* Problem to solve
The records below are to be copied exactly, with every picture left out.

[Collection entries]
○ ○ ○
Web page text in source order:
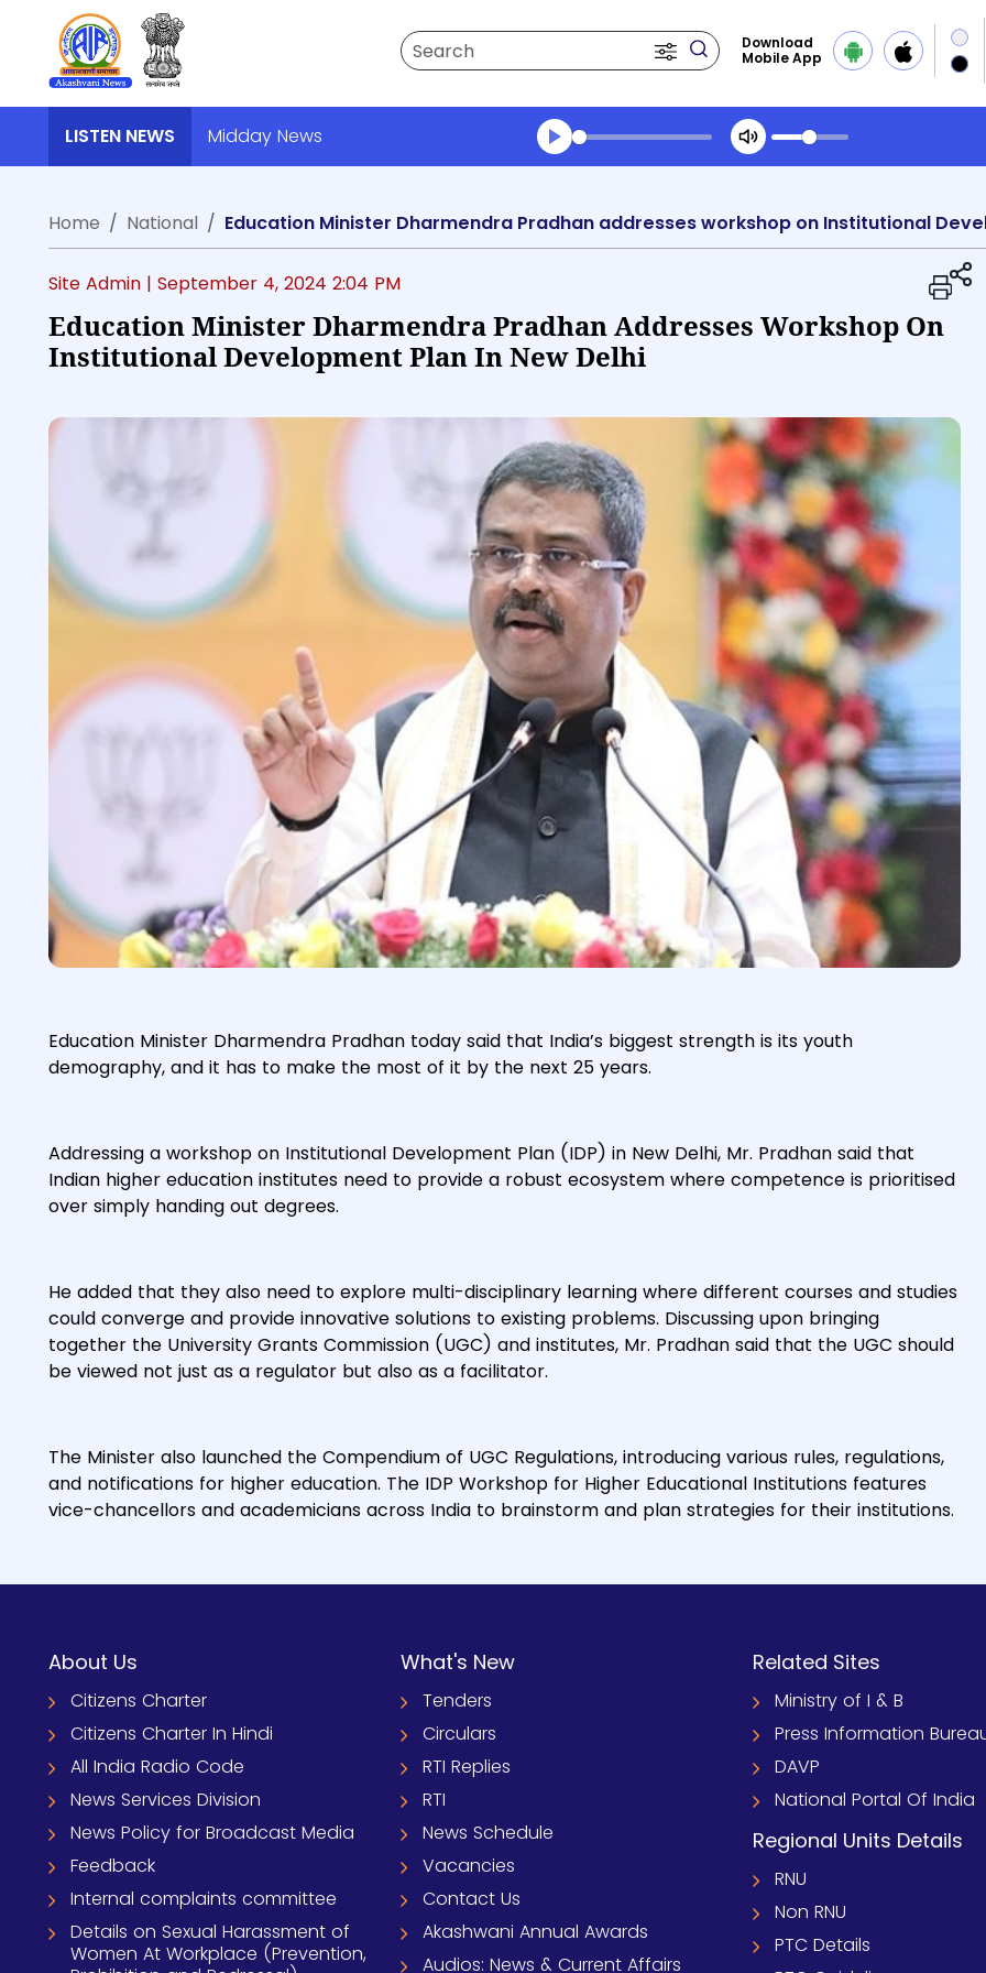
Search
Download
Mobile App
LISTEN NEWS
Midday News
Transcript summary
Home
National
Site Admin | September 4, 2024 2:04 PM
Education Minister Dharmendra Pradhan Addresses Workshop On
Institutional Development Plan In New Delhi
Education Minister Dharmendra Pradhan today said that India’s biggest strength is its youth
demography, and it has to make the most of it by the next 25 years.
Addressing a workshop on Institutional Development Plan (IDP) in New Delhi, Mr. Pradhan said that
Indian higher education institutes need to provide a robust ecosystem where competence is prioritised
over simply handing out degrees.
He added that they also need to explore multi-disciplinary learning where different courses and studies
could converge and provide innovative solutions to existing problems. Discussing upon bringing
together the University Grants Commission (UGC) and institutes, Mr. Pradhan said that the UGC should
be viewed not just as a regulator but also as a facilitator.
The Minister also launched the Compendium of UGC Regulations, introducing various rules, regulations,
and notifications for higher education. The IDP Workshop for Higher Educational Institutions features
vice-chancellors and academicians across India to brainstorm and plan strategies for their institutions.
About Us
Citizens Charter
Citizens Charter In Hindi
All India Radio Code
News Services Division
News Policy for Broadcast Media
Feedback
Internal complaints committee
Details on Sexual Harassment of
Women At Workplace (Prevention,
What's New
Tenders
Circulars
RTI Replies
RTI
News Schedule
Vacancies
Contact Us
Akashwani Annual Awards
Audios: News & Current Affairs
Related Sites
Ministry of I & B
Press Information
DAVP
National Portal Of India
Regional Units Details
RNU
Non RNU
PTC Details
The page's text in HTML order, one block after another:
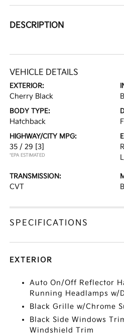
DESCRIPTION
VEHICLE DETAILS
EXTERIOR:
Cherry Black
BODY TYPE:
Hatchback
HIGHWAY/CITY MPG:
35 / 29 [3]
*EPA ESTIMATED
TRANSMISSION:
CVT
SPECIFICATIONS
EXTERIOR
Auto On/Off Reflector
Running Headlamps w/
Black Grille w/Chrome
Black Side Windows
Windshield Trim
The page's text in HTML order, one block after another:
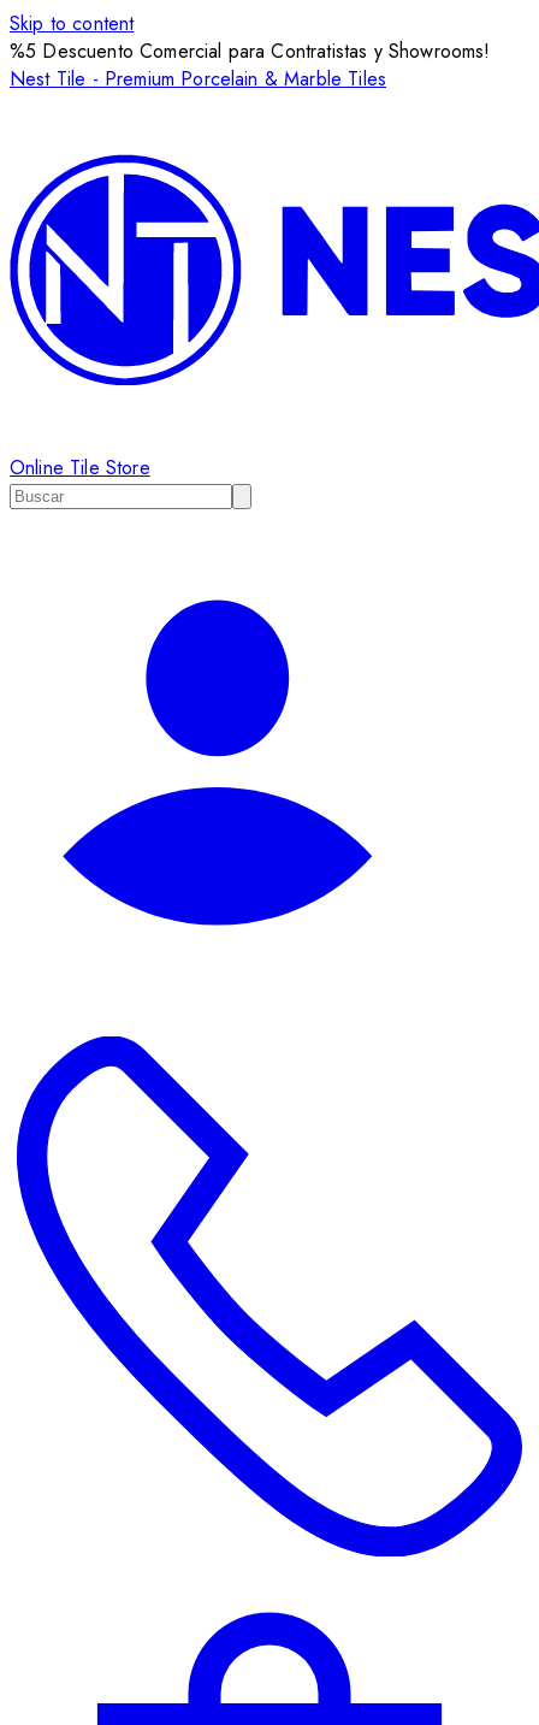
Skip to content
%5 Descuento Comercial para Contratistas y Showrooms!
Nest Tile - Premium Porcelain & Marble Tiles
Online Tile Store
○ ○ ○
* Answer box
Web page text in source order:
Search
Download
Mobile App
LISTEN NEWS
Midday News
Transcript summary
Home
National
Site Admin | September 4, 2024 2:04 PM
Education Minister Dharmendra Pradhan Addresses Workshop On
Institutional Development Plan In New Delhi
Education Minister Dharmendra Pradhan today said that India’s biggest strength is its youth
demography, and it has to make the most of it by the next 25 years.
Addressing a workshop on Institutional Development Plan (IDP) in New Delhi, Mr. Pradhan said that
Indian higher education institutes need to provide a robust ecosystem where competence is prioritised
over simply handing out degrees.
He added that they also need to explore multi-disciplinary learning where different courses and studies
could converge and provide innovative solutions to existing problems. Discussing upon bringing
together the University Grants Commission (UGC) and institutes, Mr. Pradhan said that the UGC should
be viewed not just as a regulator but also as a facilitator.
The Minister also launched the Compendium of UGC Regulations, introducing various rules, regulations,
and notifications for higher education. The IDP Workshop for Higher Educational Institutions features
vice-chancellors and academicians across India to brainstorm and plan strategies for their institutions.
About Us
Citizens Charter
Citizens Charter In Hindi
All India Radio Code
News Services Division
News Policy for Broadcast Media
Feedback
Internal complaints committee
Details on Sexual Harassment of
Women At Workplace (Prevention,
What's New
Tenders
Circulars
RTI Replies
RTI
News Schedule
Vacancies
Contact Us
Akashwani Annual Awards
Audios: News & Current Affairs
Related Sites
Ministry of I & B
Press Information
DAVP
National Portal Of India
Regional Units Details
RNU
Non RNU
PTC Details
The page's text in HTML order, one block after another:
DESCRIPTION
VEHICLE DETAILS
EXTERIOR:
Cherry Black
BODY TYPE:
Hatchback
HIGHWAY/CITY MPG:
35 / 29 [3]
*EPA ESTIMATED
TRANSMISSION:
CVT
SPECIFICATIONS
EXTERIOR
Auto On/Off Reflector
Running Headlamps w/
Black Grille w/Chrome
Black Side Windows
Windshield Trim
The page's text in HTML order, one block after another:
Skip to content
%5 Descuento Comercial para Contratistas y Showrooms!
Nest Tile - Premium Porcelain & Marble Tiles
Online Tile Store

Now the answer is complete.